— Exercise —
Would you copy every record exactly as it stands and drop the pictures?

Start of Dataset extract

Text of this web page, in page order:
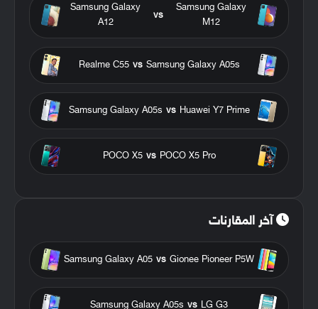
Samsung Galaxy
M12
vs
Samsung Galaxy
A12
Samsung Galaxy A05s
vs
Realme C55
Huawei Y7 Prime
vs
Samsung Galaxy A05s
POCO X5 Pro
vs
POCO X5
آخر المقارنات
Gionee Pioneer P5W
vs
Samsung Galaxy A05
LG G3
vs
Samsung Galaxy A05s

End of Dataset extract

— Answer space —
Text of this web page, in page order:
Samsung Galaxy
M12
vs
Samsung Galaxy
A12
Samsung Galaxy A05s
vs
Realme C55
Huawei Y7 Prime
vs
Samsung Galaxy A05s
POCO X5 Pro
vs
POCO X5
آخر المقارنات
Gionee Pioneer P5W
vs
Samsung Galaxy A05
LG G3
vs
Samsung Galaxy A05s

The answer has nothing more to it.